• High Commissioner Namgya Khampa in an interview said India sees millets as an important contributor to food security and nutritious food basket.
• And as the largest producer of millets, they would like to shine a spotlight on how the produce can produce to global food security and nutritious food basket.
India to Kenya will partner with national and county governments to promote research and growing of millets to achieve food security.
Indian High Commissioner Namgya Khampa said her government sees millets as an important contributor to the food security and nutrition. And as the largest producer of millets, they would like to shine a spotlight on how the produce can contribute to global food security and nutritious food basket.
“Millets do not require too much water to grow as well as chemicals and fertilisers. Therefore, they can be very useful in contributing to food security in countries where water is scarce and we know Kenya is going through a period of drought,” Khampa said at the High Commission in Nairobi.
“Expanding millets production can, therefore, address some of these challenges that governments, consumers and farmers face, as well as mitigating the adverse effects of climate change."
She said the government of India will scale up partnerships that revolve around millets across the world, and in regards to Kenya, it will help in millets production, transfer of technology, of seeds and through capacity building programmes.
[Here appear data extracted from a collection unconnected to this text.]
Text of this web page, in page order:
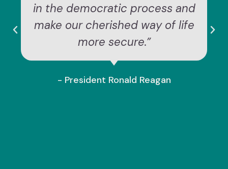
in the democratic process and
make our cherished way of life
more secure.”
- President Ronald Reagan
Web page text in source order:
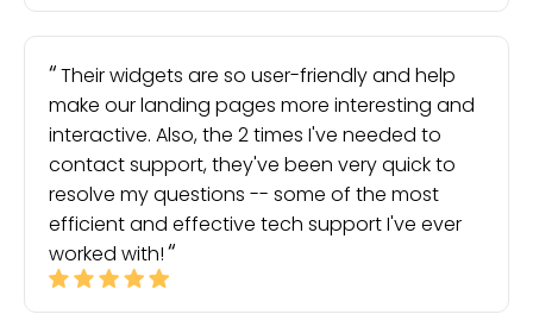
Their widgets are so user-friendly and help
make our landing pages more interesting and
interactive. Also, the 2 times I've needed to
contact support, they've been very quick to
resolve my questions -- some of the most
efficient and effective tech support I've ever
worked with!
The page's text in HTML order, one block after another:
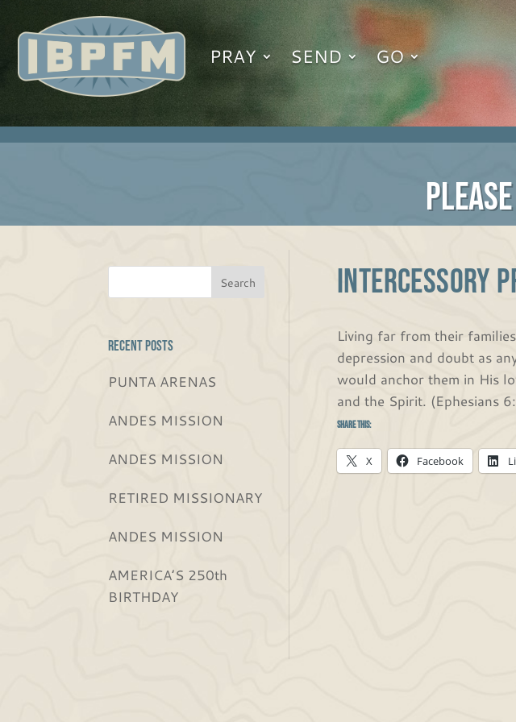
PRAY SEND GO
Recent Posts
PUNTA ARENAS
ANDES MISSION
ANDES MISSION
RETIRED MISSIONARY
ANDES MISSION
AMERICA’S 250th
BIRTHDAY
INTERCESSORY
Living far from their
depression and doubt as
would anchor them in His
and the Spirit. (Ephesians
Share this:
X Facebook
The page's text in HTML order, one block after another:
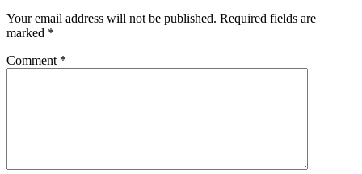
Your email address will not be published. Required fields are
marked *
Comment *
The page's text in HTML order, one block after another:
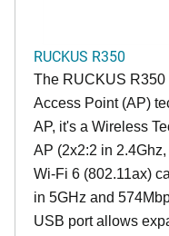
RUCKUS R350
The RUCKUS R350
Access Point (AP)
AP, it's a Wireless
AP (2x2:2 in
Wi-Fi 6 (802.11ax)
in 5GHz and
USB port allows
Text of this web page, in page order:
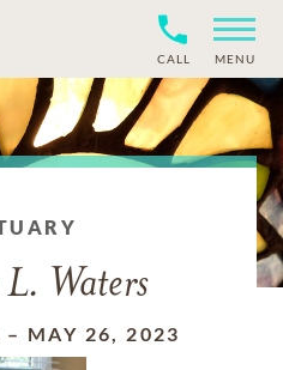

“We see opportunities in engaging the government of Kenya as well as the counties in specific aspects of agriculture, including millets," Khampa said.
"For instance, capacity building is an area that comes to mind, where we can assist counties especially those that grow millets to impart some of the lessons and experiences from India either through visits to India, virtually or sending experts here."
According to the International Rescue Committee, about 5.4 million people are projected to face high levels of acute food insecurity between March and June this year, of which 1.2 million people will likely be in the emergency phase. This translates to a 43 per cent increase of people facing high levels of food insecurity compared to the same period last year.
Senator Kennedy Mong'are of Nyamira county, which grows millet, said that the national government through the Ministry of Agriculture and the counties must consider promoting growing of millets.
“There are many counties that have sufficient land required to grow millet in Marsabit, the lowlands of counties in Nyanza, Western and Eastern. And the growing of millet does not require much. No fertiliser and much rainfall. This is an idea whose time has come,” he said.
Senator Mong'are further opined that there is need for joint effort to push for diversification from maize, which has traditionally been the staple food.
He said lack of advocacy is to blame for the lack of this diversity.
“If you look at the old government system, we used to have extension agricultural officers who have since diminished. These are experts who would be guiding and advising farmers,” the senator said.
"We should have advocacy on social and mainstream media, through governments and elected leaders talking to their people. With that, we will create awareness about millets as a staple food and supplement maize."
Kenya Association of Manufacturers chairman Rajan Shah said there is a huge gap between the farmers, the agro-processers and the market, a challenge they are working on.
Climate-resilient food has been found to withstand harsh conditions, thereby helping to ensure food and nutrition security.
Drought resistant crops include green grams, sorghum, millets, pigeon peas, cowpeas and groundnuts.
On Saturday, India Prime Minister Narendra Modi launched the Global Millet (Shree Anna) Conference in New Delhi.
The High Commission in Nairobi streamed the event for about 60 representatives from Indian community organisations, millet and agri- based businesses and professionals.
The conference in New Delhi was attended by agriculture ministers from various countries, international organisations, businesses, researchers, farmers and other stakeholders dealing with millets.
Prime Minister Modi highlighted the climate resilience of millets, saying they have a huge capacity to contribute towards safeguarding the health of both humans and the soil.
The United Nations General Assembly declared 2023 as the International Year of Millets on March 5, 2021 on India's proposal, which was backed by 72 countries including Kenya.
The India High Commission said the year is being observed to enhance awareness of millets for food security and nutrition, enhance investment in research and development.